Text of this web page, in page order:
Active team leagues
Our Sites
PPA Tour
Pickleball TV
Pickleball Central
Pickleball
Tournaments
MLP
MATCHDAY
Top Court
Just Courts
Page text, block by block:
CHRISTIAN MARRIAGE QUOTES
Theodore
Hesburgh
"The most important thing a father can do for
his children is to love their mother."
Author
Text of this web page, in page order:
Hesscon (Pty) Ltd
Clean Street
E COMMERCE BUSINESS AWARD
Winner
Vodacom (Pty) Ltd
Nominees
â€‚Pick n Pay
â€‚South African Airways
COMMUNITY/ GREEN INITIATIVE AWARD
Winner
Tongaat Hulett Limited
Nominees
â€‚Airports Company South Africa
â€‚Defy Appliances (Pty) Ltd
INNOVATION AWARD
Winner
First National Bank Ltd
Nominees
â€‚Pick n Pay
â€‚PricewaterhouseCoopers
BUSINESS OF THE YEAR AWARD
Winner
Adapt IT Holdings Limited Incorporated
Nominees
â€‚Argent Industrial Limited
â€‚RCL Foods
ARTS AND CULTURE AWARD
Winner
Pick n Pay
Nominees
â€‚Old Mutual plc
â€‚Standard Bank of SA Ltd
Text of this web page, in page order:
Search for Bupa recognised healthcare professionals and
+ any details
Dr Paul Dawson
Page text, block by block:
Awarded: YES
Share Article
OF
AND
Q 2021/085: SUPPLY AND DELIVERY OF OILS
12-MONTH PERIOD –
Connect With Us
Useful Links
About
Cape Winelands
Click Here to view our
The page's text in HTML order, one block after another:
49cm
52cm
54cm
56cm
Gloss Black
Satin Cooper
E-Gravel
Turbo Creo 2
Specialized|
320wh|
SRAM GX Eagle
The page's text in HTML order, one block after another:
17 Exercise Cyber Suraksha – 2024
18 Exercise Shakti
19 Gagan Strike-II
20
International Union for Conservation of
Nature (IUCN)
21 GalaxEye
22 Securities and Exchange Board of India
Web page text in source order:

==================================================

* [Exercise requirements]: Could you transcribe the whole listing above without any edits?

* [Response to the exercise]:
Text of this web page, in page order:
Active team leagues
Our Sites
PPA Tour
Pickleball TV
Pickleball Central
Pickleball
Tournaments
MLP
MATCHDAY
Top Court
Just Courts
Page text, block by block:
CHRISTIAN MARRIAGE QUOTES
Theodore
Hesburgh
"The most important thing a father can do for
his children is to love their mother."
Author
Text of this web page, in page order:
Hesscon (Pty) Ltd
Clean Street
E COMMERCE BUSINESS AWARD
Winner
Vodacom (Pty) Ltd
Nominees
â€‚Pick n Pay
â€‚South African Airways
COMMUNITY/ GREEN INITIATIVE AWARD
Winner
Tongaat Hulett Limited
Nominees
â€‚Airports Company South Africa
â€‚Defy Appliances (Pty) Ltd
INNOVATION AWARD
Winner
First National Bank Ltd
Nominees
â€‚Pick n Pay
â€‚PricewaterhouseCoopers
BUSINESS OF THE YEAR AWARD
Winner
Adapt IT Holdings Limited Incorporated
Nominees
â€‚Argent Industrial Limited
â€‚RCL Foods
ARTS AND CULTURE AWARD
Winner
Pick n Pay
Nominees
â€‚Old Mutual plc
â€‚Standard Bank of SA Ltd
Text of this web page, in page order:
Search for Bupa recognised healthcare professionals and
+ any details
Dr Paul Dawson
Page text, block by block:
Awarded: YES
Share Article
OF
AND
Q 2021/085: SUPPLY AND DELIVERY OF OILS
12-MONTH PERIOD –
Connect With Us
Useful Links
About
Cape Winelands
Click Here to view our
The page's text in HTML order, one block after another:
49cm
52cm
54cm
56cm
Gloss Black
Satin Cooper
E-Gravel
Turbo Creo 2
Specialized|
320wh|
SRAM GX Eagle
The page's text in HTML order, one block after another:
17 Exercise Cyber Suraksha – 2024
18 Exercise Shakti
19 Gagan Strike-II
20
International Union for Conservation of
Nature (IUCN)
21 GalaxEye
22 Securities and Exchange Board of India
Web page text in source order:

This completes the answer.